# Second most common value with Pandas

python
pandas
r
Published

March 22, 2020

I really like method chaining in Pandas. It reduces the risk of typos or errors from running assignment out of order. However some things are really difficult to do with method chaining in Pandas; in particular getting the second most common value of each group.

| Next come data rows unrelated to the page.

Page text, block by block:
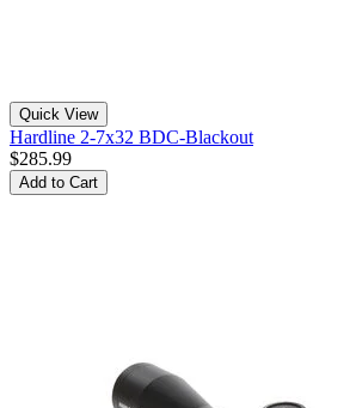
Quick View
Hardline 2-7x32 BDC-Blackout
$285.99
Add to Cart
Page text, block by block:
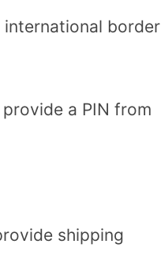
international border
a PIN from
shipping
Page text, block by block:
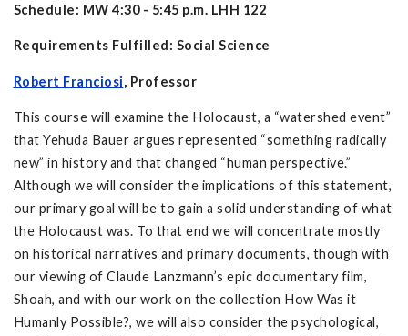
Schedule: MW 4:30 - 5:45 p.m. LHH 122
Requirements Fulfilled: Social Science
Robert Franciosi, Professor
This course will examine the Holocaust, a “watershed event”
that Yehuda Bauer argues represented “something radically
new” in history and that changed “human perspective.”
Although we will consider the implications of this statement,
our primary goal will be to gain a solid understanding of what
the Holocaust was. To that end we will concentrate mostly
on historical narratives and primary documents, though with
our viewing of Claude Lanzmann’s epic documentary film,
Shoah, and with our work on the collection How Was it
Humanly Possible?, we will also consider the psychological,
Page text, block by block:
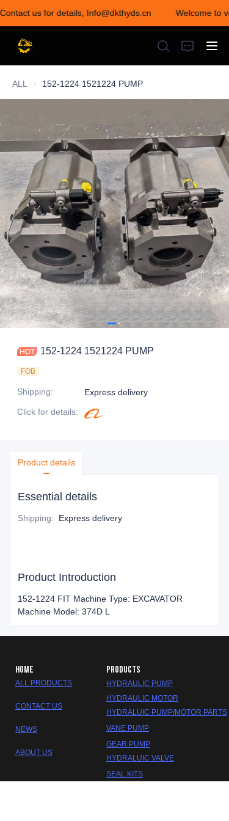
us for details, Info@dkthyds.cn
Welcome to
Welcome to visit our
store! Contact us for
details,
Info@dkthyds.cn
ALL
152-1224 1521224 PUMP
152-1224 1521224 PUMP
FOB
Shipping:
Express delivery
Click for details:
Product details
Essential details
Shipping: Express delivery
Product Introduction
152-1224 FIT Machine Type: EXCAVATOR
Machine Model: 374D L
HOME
ALL PRODUCTS
CONTACT US
NEWS
ABOUT US
PRODUCTS
HYDRAULIC PUMP
HYDRAULIC MOTOR
HYDRALUIC PUMP/MOTOR PARTS
SEAL KITS
VANE PUMP
GEAR PUMP
HYDRALUIC VALVE
PRODUCTS
NEWS
CONTACT US
ABOUT US
EN
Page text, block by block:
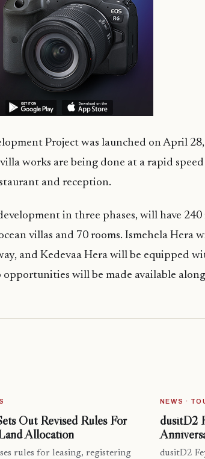
Project was launched on April
works are being done at a rapid
and reception.
in three phases, will have 240
villas and 70 rooms. Ismehela Hera
and Kedevaa Hera will be equipped
will be made available
Out Revised Rules For
Allocation
rules for leasing, registering
NEWS ·
dusitD2
dusitD2
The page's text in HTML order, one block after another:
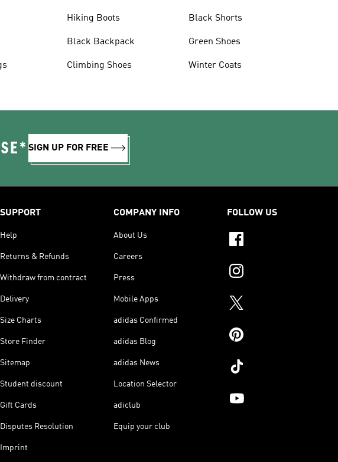
Hiking Boots
Black Backpack
Climbing Shoes
Black Shorts
Green Shoes
Winter Coats
SIGN UP FOR FREE
SUPPORT
Help
Returns & Refunds
Withdraw from contract
Delivery
Size Charts
Store Finder
Sitemap
Student discount
Gift Cards
Disputes Resolution
Imprint
COMPANY INFO
About Us
Careers
Press
Mobile Apps
adidas Confirmed
adidas Blog
adidas News
Location Selector
adiclub
Equip your club
FOLLOW US
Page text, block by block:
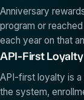
Anniversary
program or
each year on that
API-First Loyalty
API-first loyalty is
the system,
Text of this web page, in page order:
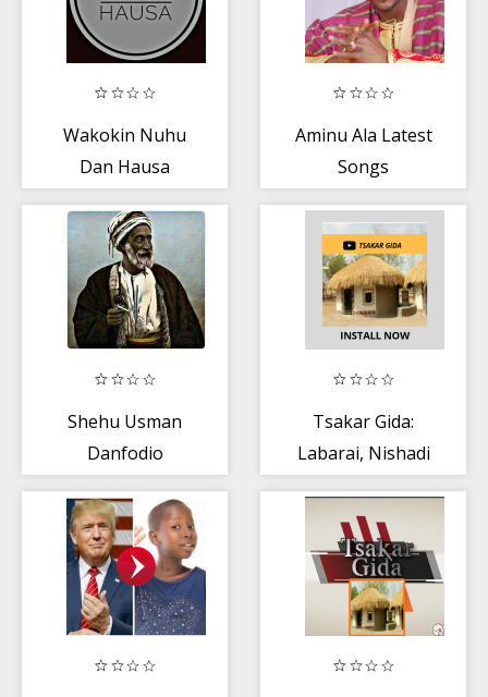
Wakokin Nuhu
Dan Hausa
Aminu Ala Latest
Songs
Shehu Usman
Danfodio
Tsakar Gida:
Labarai, Nishadi
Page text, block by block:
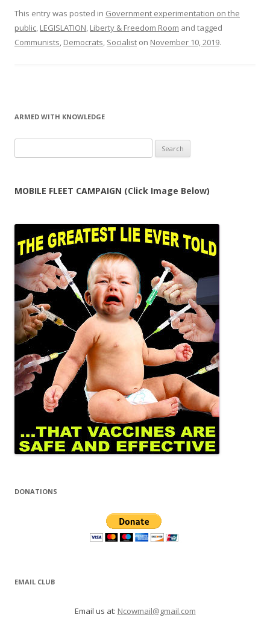
This entry was posted in Government experimentation on the
public, LEGISLATION, Liberty & Freedom Room and tagged
Communists, Democrats, Socialist on November 10, 2019.
ARMED WITH KNOWLEDGE
for:
MOBILE FLEET CAMPAIGN (Click Image Below)
DONATIONS
EMAIL CLUB
Email us at: Ncowmail@gmail.com
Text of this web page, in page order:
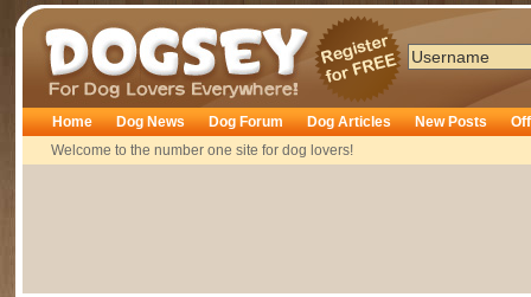
Dogsey
Home
Welcome to the number one site for dog lovers!
Dog News Dog Forum Dog Articles New Posts
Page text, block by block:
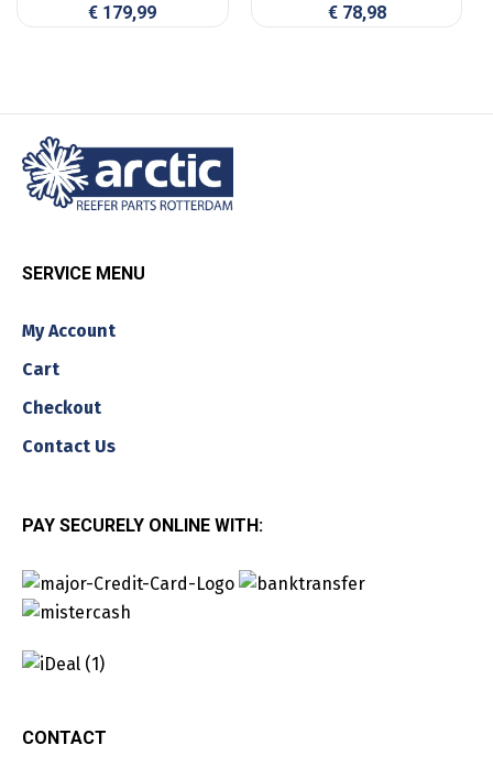
€ 179,99
€78,98
SERVICE MENU
My Account
Cart
Checkout
Contact Us
PAY SECURELY ONLINE WITH:
CONTACT
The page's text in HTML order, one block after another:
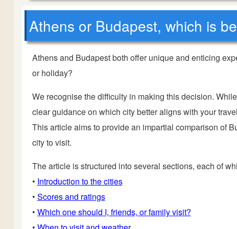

This is much easier to do in R’s dplyr with its consistent and flexible syntax than it is with Pandas.

# Problem

For the table below find the total frequency and the second most common value of y by frequency for each x (in the case of ties any second most common value will suffice).

x y frequency
1 1 3
1 2 2
1 3 2
2 2 2
2 1 1
3 1 1

x frequency second
1 6 2
2 3 1
3 1 NA

## Solution with dplyr

This is pretty straightforward to solve in R with dplyr; we can first sort the columns by frequency and pick the second element:

``````d <- data.frame(x=c(1,1,1,2,2,3),
y=c(1,2,3,1,2,1),
n=c(3,2,1,1,2,1))

d %>%
group_by(x) %>%
arrange(desc(n)) %>%
summarise(n = sum(n), second = nth(y, 2))``````

This gives exactly the result above.

## Solving with Pandas

Starting with the same dataframe

``````df = pd.DataFrame({'x': [1, 1, 1, 2, 2, 3],
'y': [1, 2, 3, 1, 2, 1],
'n': [3, 2, 1, 1, 2, 1]})``````

To get the results over multiple lines is straightforward:

``````totals = df.groupby('y').n.sum()
# Note nth is 0 indexed
second = df.sort_values('n', ascending=False).groupby('x').y.nth(1)
ans = pd.DataFrame({'n': totals, 'second': second})``````

This is fine, but it means you have to break a chain. You can chain directly with agg if we want to find the top value:

``````(df
.sort_values('n', ascending=False)
.groupby('x')
.agg(n=('n', 'sum'), first=('y', 'first'))
)``````

Unfortunately there’s no built in `second` function. There is an nth function, but there’s no way to pass the argument n in the `agg` call.

We could try to wrap nth in a partial, but I can’t work out where in pandas nth is defined. Passing `pandas.core.groupby.generic.DataFrameGroupBy.nth` to agg gives an error.

``````> df.groupby('y').agg(a=('x', lambda x: nth(x,1)))
TypeError: n needs to be an int or a list/set/tuple of ints``````

We could try to define our own function to find the nth item, `iloc` almost works, but if there’s an item that doesn’t have an nth item it raises an IndexError.

``````> (df
.sort_values('n', ascending=False)
.groupby('x')
.agg(n=('n', 'sum'), second=('y', lambda y: y.iloc))
)
IndexError: single positional indexer is out-of-bounds``````

Another strategy would be to slice into a running count; in dplyr:

``````d %>%
group_by(x) %>%
arrange(desc(n)) %>%
mutate(rn = row_number(),
second = ifelse(rn == 2, y, NA)) %>%
summarise(n=sum(n), second=first(na.omit(second)))``````

We can do this in Pandas because the `first` function ignores NaN values where it can. Without chaining in Pandas this looks like:

``````df['rn'] = df.sort_values('n', ascending=False).groupby('x').cumcount()
df['second'] = df.y[df.rn == 1]
df.groupby('x').agg(n=('n', 'sum'), second=('second', 'first'))``````

I’m still not sure how to chain either of the two ways! One way I can get it to chain is by setting the index and assigning:

``````(df
.sort_values('n', ascending=False)
.set_index('x')
.assign(second=lambda df: df.groupby('x').y.nth(1))
.groupby('x')
.agg(n=('n', 'sum'), second=('second', 'first'))
)``````

Unfortunately here the cure is worse than the disease and the chain is hard to manage and unreadable.

A cleaner way is to define an `nth` function that does what we need:

``````import numpy as np
def get_nth(n):
def nth(x):
return x[n] if len(x) > n else np.nan
return nth

(df
.sort_values('n', ascending=False)
.groupby('x')
.agg(n=('n', 'sum'), second=('y', get_nth(1)))
)``````

Another even better option suggested by Samuel Oranyeli is to use `pipe` to be able to use `nth` with other aggregations:

``````df
.groupby('x')
.pipe(lambda df: pd.DataFrame({'frequency' : df.n.sum(),
'second' : df.y.nth(1)}))``````

While these will do, they’re still quite frustrating to use. I’ll be watching the Python libraries that are built on top of Pandas, like Siuba (an adaptation of dplyr) and Datatable (an adaptation of the R DataTables library), which may make these transformations easier to do.